* _Task objective_: Copy out each line of the data that includes the string "Kayn".

:: Excerpted records ::

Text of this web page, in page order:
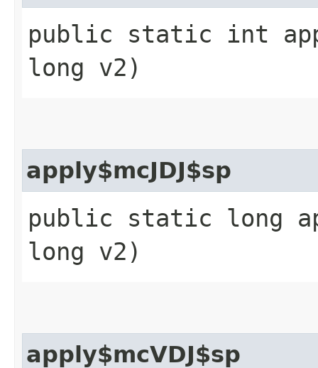
public static int
long v2)
apply$mcJDJ$sp
public static long
long v2)
apply$mcVDJ$sp
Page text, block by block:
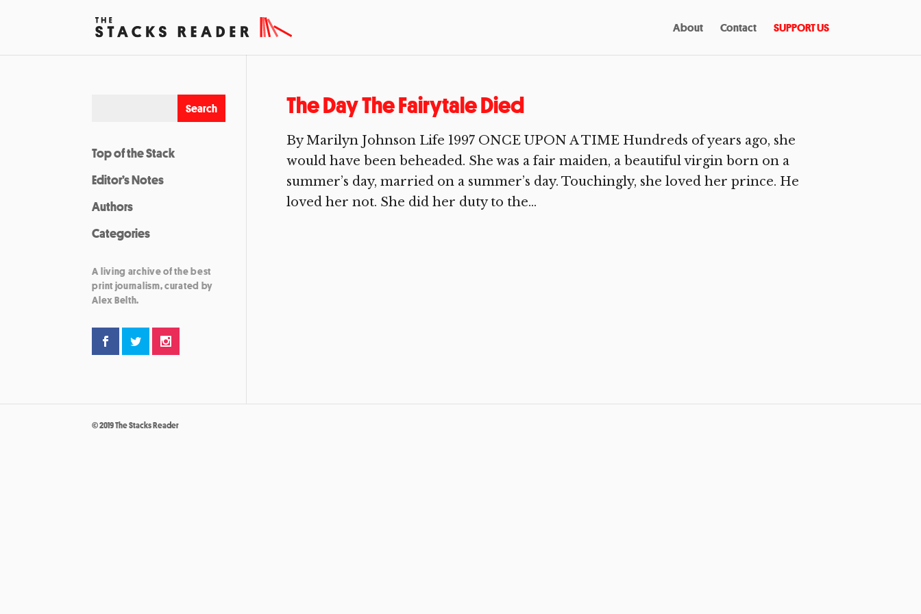
About Contact SUPPORT US
The Day The Fairytale Died
By Marilyn Johnson Life 1997 ONCE UPON A TIME Hundreds of years ago, she
would have been beheaded. She was a fair maiden, a beautiful virgin born on a
summer’s day, married on a summer’s day. Touchingly, she loved her prince. He
loved her not. She did her duty to the...
Top of the Stack
Editor’s Notes
Authors
Categories
A living archive of the best
print journalism, curated by
Alex Belth.
© 2019 The Stacks Reader
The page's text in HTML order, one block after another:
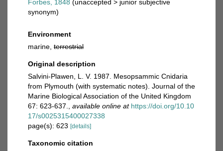
Forbes, 1848 (unaccepted > junior subjective
synonym)
Environment
marine, terrestrial
Original description
Salvini-Plawen, L. V. 1987. Mesopsammic Cnidaria
from Plymouth (with systematic notes). Journal of the
Marine Biological Association of the United Kingdom
67: 623-637.
available online at https://doi.org/10.10
17/s0025315400027338
page(s): 623 [details]
Taxonomic citation
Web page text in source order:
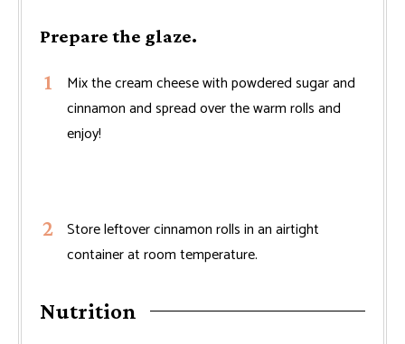
Prepare the glaze.
Mix the cream cheese with powdered sugar and
cinnamon and spread over the warm rolls and
enjoy!
Store leftover cinnamon rolls in an airtight
container at room temperature.
Nutrition
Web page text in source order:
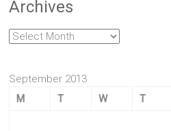
Archives
Archives
September 2013
M
T W T
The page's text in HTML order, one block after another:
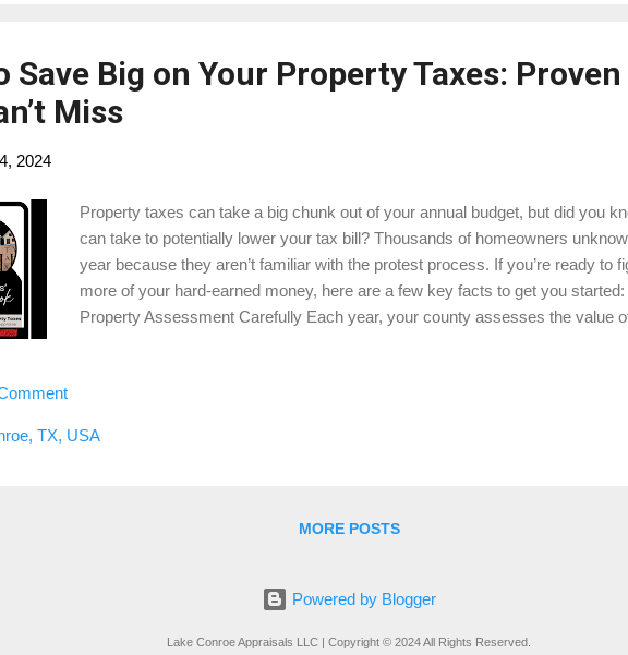
Save Big on Your Property Taxes:
Miss
2024
Property taxes can take a big chunk out of your annual budget, but did you
can take to potentially lower your tax bill? Thousands of homeowners
year because they aren’t familiar with the protest process. If you’re ready to
more of your hard-earned money, here are a few key facts to get you
Property Assessment Carefully Each year, your county assesses the value of
Gather Evidence to Support Your Case When protesting your property
comparable properties in your area that are similar to yours in size, age, and
TX, USA
MORE POSTS
Powered by Blogger
Lake Conroe Appraisals LLC | Copyright © 2024 All Rights Reserved.
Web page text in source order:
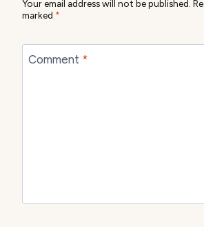
Your email address will not be published.
marked *
Comment *
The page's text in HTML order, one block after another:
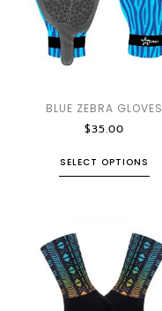
BLUE ZEBRA GLOVES
$35.00
SELECT OPTIONS
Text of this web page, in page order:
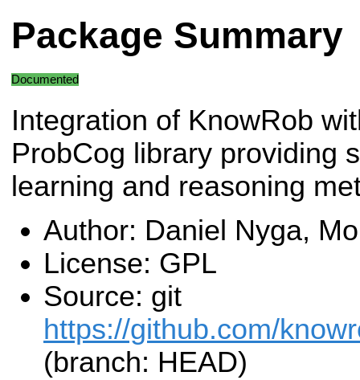
Package Summary
Documented
Integration of KnowRob
ProbCog library providing
learning and reasoning
Author: Daniel Nyga,
License: GPL
Source: git
https://github.com/
(branch: HEAD)
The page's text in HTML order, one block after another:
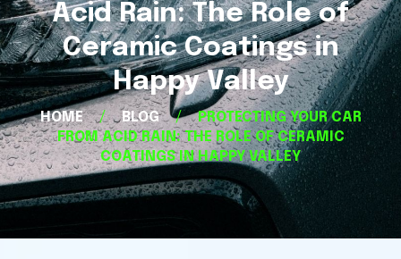
Acid Rain: The Role of
Ceramic Coatings in
Happy Valley
HOME / BLOG /
PROTECTING YOUR CAR
FROM ACID RAIN: THE ROLE OF CERAMIC
COATINGS IN HAPPY VALLEY
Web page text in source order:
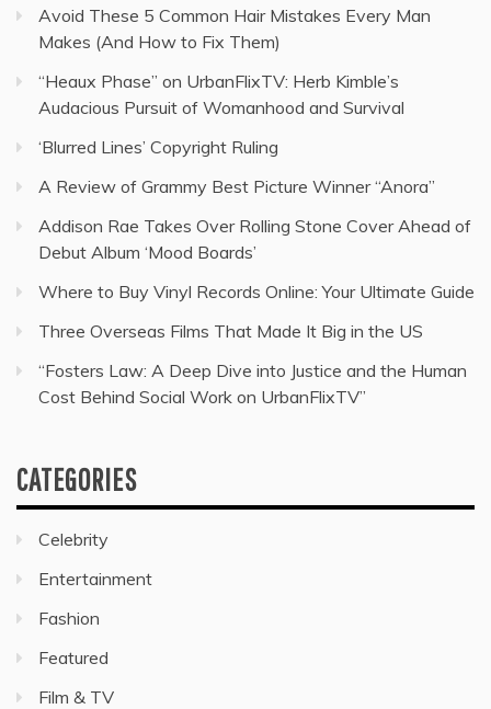
Avoid These 5 Common Hair Mistakes Every Man
Makes (And How to Fix Them)
“Heaux Phase” on UrbanFlixTV: Herb Kimble’s
Audacious Pursuit of Womanhood and Survival
‘Blurred Lines’ Copyright Ruling
A Review of Grammy Best Picture Winner “Anora”
Addison Rae Takes Over Rolling Stone Cover Ahead of
Debut Album ‘Mood Boards’
Where to Buy Vinyl Records Online: Your Ultimate Guide
Three Overseas Films That Made It Big in the US
“Fosters Law: A Deep Dive into Justice and the Human
Cost Behind Social Work on UrbanFlixTV”
CATEGORIES
Celebrity
Entertainment
Fashion
Featured
Film & TV
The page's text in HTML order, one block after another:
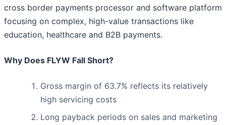
cross border payments processor and software platform
focusing on complex, high-value transactions like
education, healthcare and B2B payments.
Why Does FLYW Fall Short?
Gross margin of 63.7% reflects its relatively
high servicing costs
Long payback periods on sales and marketing
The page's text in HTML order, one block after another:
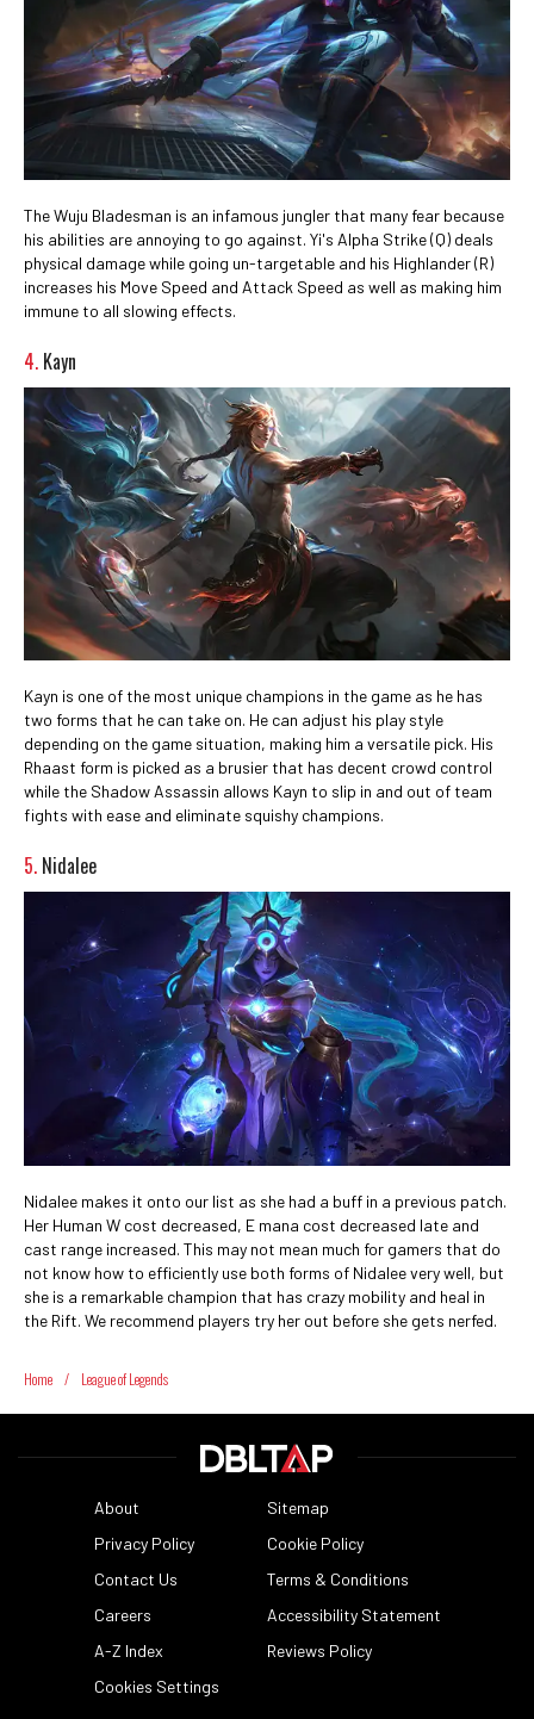
The Wuju Bladesman is an infamous jungler that many fear because
his abilities are annoying to go against. Yi's Alpha Strike (Q) deals
physical damage while going un-targetable and his Highlander (R)
increases his Move Speed and Attack Speed as well as making him
immune to all slowing effects.
4. Kayn
Kayn is one of the most unique champions in the game as he has
two forms that he can take on. He can adjust his play style
depending on the game situation, making him a versatile pick. His
Rhaast form is picked as a brusier that has decent crowd control
while the Shadow Assassin allows Kayn to slip in and out of team
fights with ease and eliminate squishy champions.
5. Nidalee
Nidalee makes it onto our list as she had a buff in a previous patch.
Her Human W cost decreased, E mana cost decreased late and
cast range increased. This may not mean much for gamers that do
not know how to efficiently use both forms of Nidalee very well, but
she is a remarkable champion that has crazy mobility and heal in
the Rift. We recommend players try her out before she gets nerfed.
Home / League of Legends
About
Sitemap
Privacy Policy
Cookie Policy
Contact Us
Terms & Conditions
Careers
Accessibility Statement
A-Z Index
Reviews Policy
Cookies Settings
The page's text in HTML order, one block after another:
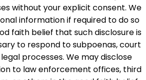
without your explicit consent. We
information if required to do so
faith belief that such disclosure is
to respond to subpoenas, court
processes. We may disclose
to law enforcement offices, third
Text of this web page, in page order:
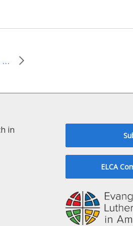
March 30, 2014–Was Blind But Now I See
in
ELCA

:::

* _Answer section_:
4. Kayn
Kayn is one of the most unique champions in the game as he has
while the Shadow Assassin allows Kayn to slip in and out of team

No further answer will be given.